You may export your data at any time from Settings > Account > Export my data. The export includes all staff profiles, shift history, and roster templates in JSON format.

8. Your Rights

Right to access

You may request a copy of the personal data we hold about you at any time. We will respond within 14 days. You can also export your own data directly from the app at any time.

Right to rectification

You may correct or update your account information at any time through Settings. You may also update staff data at any time through the Staff page.

Right to erasure

You may request deletion of your account and all associated data from Settings > Account > Delete account. Account deletion is processed within 30 days. Note that payment records required by law are retained for the legally required period even after account deletion.

Right to restrict processing

You may request that we restrict our processing of your data in certain circumstances, for example if you contest the accuracy of the data or object to processing based on legitimate interests.

Right to data portability

You may request your data in a machine-readable format. Use the Export function in Settings to download your data as JSON at any time, or contact us to request a structured export.

Right to object

You may opt out of marketing communications at any time by clicking the unsubscribe link in any marketing email or by contacting us at support@tflyx.com.

How to exercise your rights

To exercise any of these rights, email support@tflyx.com with your request. We will respond within 14 working days. We may ask you to verify your identity before processing your request.

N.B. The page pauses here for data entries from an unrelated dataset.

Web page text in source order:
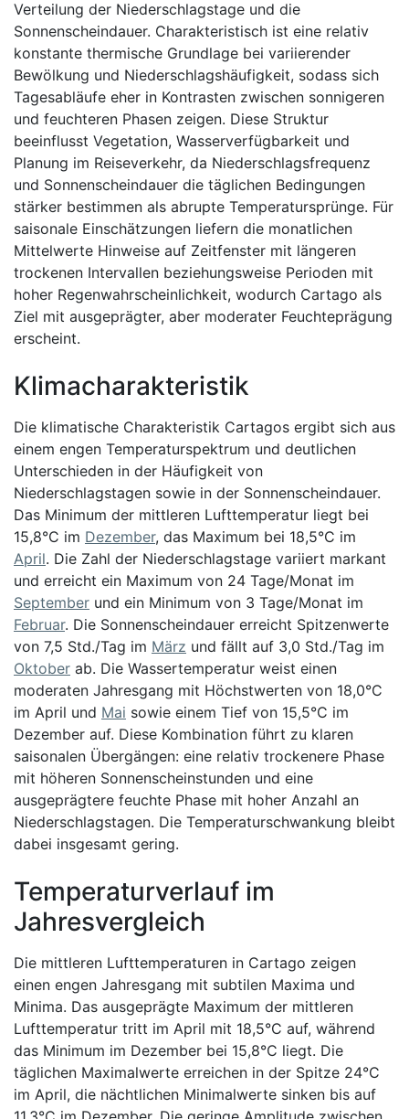
Verteilung der Niederschlagstage und die
Sonnenscheindauer. Charakteristisch ist eine relativ
konstante thermische Grundlage bei variierender
Bewölkung und Niederschlagshäufigkeit, sodass sich
Tagesabläufe eher in Kontrasten zwischen sonnigeren
und feuchteren Phasen zeigen. Diese Struktur
beeinflusst Vegetation, Wasserverfügbarkeit und
Planung im Reiseverkehr, da Niederschlagsfrequenz
und Sonnenscheindauer die täglichen Bedingungen
stärker bestimmen als abrupte Temperatursprünge. Für
saisonale Einschätzungen liefern die monatlichen
Mittelwerte Hinweise auf Zeitfenster mit längeren
trockenen Intervallen beziehungsweise Perioden mit
hoher Regenwahrscheinlichkeit, wodurch Cartago als
Ziel mit ausgeprägter, aber moderater Feuchteprägung
erscheint.
Klimacharakteristik
Die klimatische Charakteristik Cartagos ergibt sich aus
einem engen Temperaturspektrum und deutlichen
Unterschieden in der Häufigkeit von
Niederschlagstagen sowie in der Sonnenscheindauer.
Das Minimum der mittleren Lufttemperatur liegt bei
15,8°C im Dezember, das Maximum bei 18,5°C im
April. Die Zahl der Niederschlagstage variiert markant
und erreicht ein Maximum von 24 Tage/Monat im
September und ein Minimum von 3 Tage/Monat im
Februar. Die Sonnenscheindauer erreicht Spitzenwerte
von 7,5 Std./Tag im März und fällt auf 3,0 Std./Tag im
Oktober ab. Die Wassertemperatur weist einen
moderaten Jahresgang mit Höchstwerten von 18,0°C
im April und Mai sowie einem Tief von 15,5°C im
Dezember auf. Diese Kombination führt zu klaren
saisonalen Übergängen: eine relativ trockenere Phase
mit höheren Sonnenscheinstunden und eine
ausgeprägtere feuchte Phase mit hoher Anzahl an
Niederschlagstagen. Die Temperaturschwankung bleibt
dabei insgesamt gering.
Temperaturverlauf im
Jahresvergleich
Die mittleren Lufttemperaturen in Cartago zeigen
einen engen Jahresgang mit subtilen Maxima und
Minima. Das ausgeprägte Maximum der mittleren
Lufttemperatur tritt im April mit 18,5°C auf, während
das Minimum im Dezember bei 15,8°C liegt. Die
täglichen Maximalwerte erreichen in der Spitze 24°C
im April, die nächtlichen Minimalwerte sinken bis auf
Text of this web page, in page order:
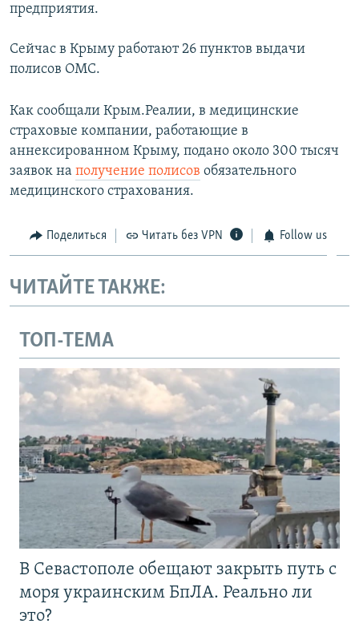
Все сайты RFE/RL
предприятия.
Сейчас в Крыму работают 26 пунктов выдачи
полисов ОМС.
Как сообщали Крым.Реалии, в медицинские
страховые компании, работающие в
аннексированном Крыму, подано около 300 тысяч
заявок на получение полисов обязательного
медицинского страхования.
Поделиться Читать без VPN Follow us
ЧИТАЙТЕ ТАКЖЕ:
ТОП-ТЕМА
В Севастополе обещают закрыть путь с
моря украинским БпЛА. Реально ли
это?
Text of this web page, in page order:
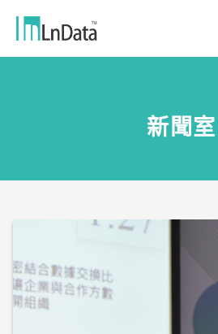
合作夥伴
Ln{CARBON}
數據市集
Ln{360°}
趨勢觀點
產業報告與白皮書
活動＆研討會
繁體中文
English
新聞室
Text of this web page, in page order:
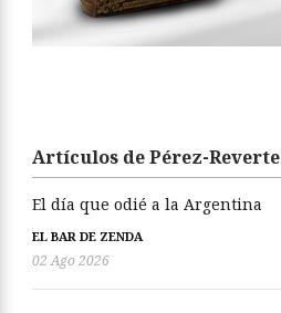
Artículos de Pérez-Reverte
El día que odié a la Argentina
EL BAR DE ZENDA
02 Ago 2026
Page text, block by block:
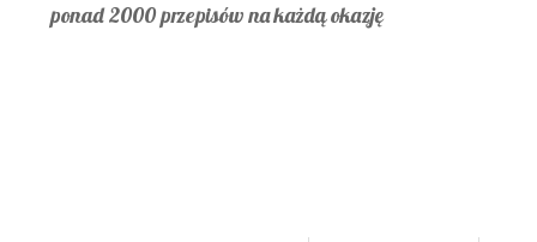
ponad 2000 przepisów na każdą okazję
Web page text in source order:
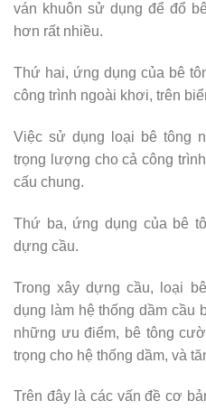
ván khuôn sử dụng để đổ
hơn rất nhiều.
Thứ hai, ứng dụng của bê
công trình ngoài khơi, trên
Việc sử dụng loại bê tông
trọng lượng cho cả công
cấu chung.
Thứ ba, ứng dụng của bê
dựng cầu.
Trong xây dựng cầu, loại
dụng làm hệ thống dầm cầu
những ưu điểm, bê tông
trọng cho hệ thống dầm, và
Trên đây là các vấn đề cơ
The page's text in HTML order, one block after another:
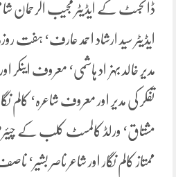
ایڈیٹر سید ارشاد احمد عارف‘ ہفت
مدیر خالد بہزاد ہاشمی‘ معروف اینکر اور
تفکر کی مدیر اور معروف شاعرہ‘ کالم
مشتاق‘ ورلڈ کالمسٹ کلب کے
ممتاز کالم نگار اور شاعر ناصر بشیر‘
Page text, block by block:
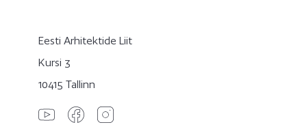
Eesti Arhitektide Liit
Kursi 3
10415 Tallinn
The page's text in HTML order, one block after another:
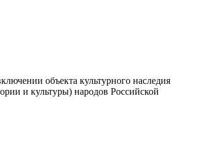
объекта культурного наследия
и культуры) народов Российской
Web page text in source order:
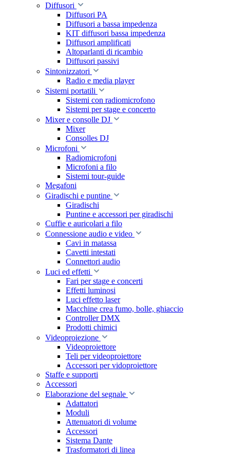
Diffusori
Diffusori PA
Diffusori a bassa impedenza
KIT diffusori bassa impedenza
Diffusori amplificati
Altoparlanti di ricambio
Diffusori passivi
Sintonizzatori
Radio e media player
Sistemi portatili
Sistemi con radiomicrofono
Sistemi per stage e concerto
Mixer e consolle DJ
Mixer
Consolles DJ
Microfoni
Radiomicrofoni
Microfoni a filo
Sistemi tour-guide
Megafoni
Giradischi e puntine
Giradischi
Puntine e accessori per giradischi
Cuffie e auricolari a filo
Connessione audio e video
Cavi in matassa
Cavetti intestati
Connettori audio
Luci ed effetti
Fari per stage e concerti
Effetti luminosi
Luci effetto laser
Macchine crea fumo, bolle, ghiaccio
Controller DMX
Prodotti chimici
Videoproiezione
Videoproiettore
Teli per videoproiettore
Accessori per vidoproiettore
Staffe e supporti
Accessori
Elaborazione del segnale
Adattatori
Moduli
Attenuatori di volume
Accessori
Sistema Dante
Trasformatori di linea

9. Malaysia PDPA Compliance

  • We process personal data only for the specific purpose of providing staff scheduling services
  • We collect only the minimum personal data necessary for that purpose
  • We do not process sensitive personal data (as defined by the PDPA) unless required by law
  • We implement reasonable security measures to protect personal data from unauthorised access, disclosure, alteration, or destruction
  • We retain personal data only for as long as necessary for the purpose of processing
  • We allow data subjects to access and correct their personal data

If you believe we have not complied with Malaysia's PDPA, you may lodge a complaint with the Department of Personal Data Protection Malaysia (JPDP) at pdp.gov.my.

10. Children's Privacy

ShiftMate is a business tool intended for use by adults (18 years and older). We do not knowingly collect personal data from children under the age of 18. If we become aware that we have collected personal data from a child under 18, we will delete it promptly. If you believe we have collected data from a child, please contact us at support@tflyx.com.

11. Cookies and Local Storage

  • Authentication session cookie: stores your login session (essential — cannot be disabled)
  • Language preference: stored in localStorage as 'shiftmate_language' (functional)
  • Currency preference: stored in localStorage as 'shiftmate_currency' (functional)
  • Cookie consent: stored in localStorage as 'shiftmate_cookie_consent' (functional)

We do not use advertising cookies, third-party tracking cookies, or any cookies that profile your behaviour for commercial purposes. Essential and functional cookies are required for the Service to operate correctly.

12. Changes to This Policy

We may update this Privacy Policy from time to time to reflect changes in our practices, technology, or applicable law. We will notify you of material changes via email and an in-app notification at least 14 days before the changes take effect.

The date of the most recent update is shown at the top of this document. We encourage you to review this policy periodically. Continued use of the Service after changes take effect constitutes your acceptance of the updated policy.

13. Contact Us

For any questions, concerns, or requests regarding this Privacy Policy or our data practices, please contact us:

ShiftMate Privacy Team

Email: support@tflyx.com

Support: support@tflyx.com

Website: tflyx.com/privacy

We aim to respond to all privacy-related enquiries within 14 working days.

This Privacy Policy was last updated on 19 June 2026.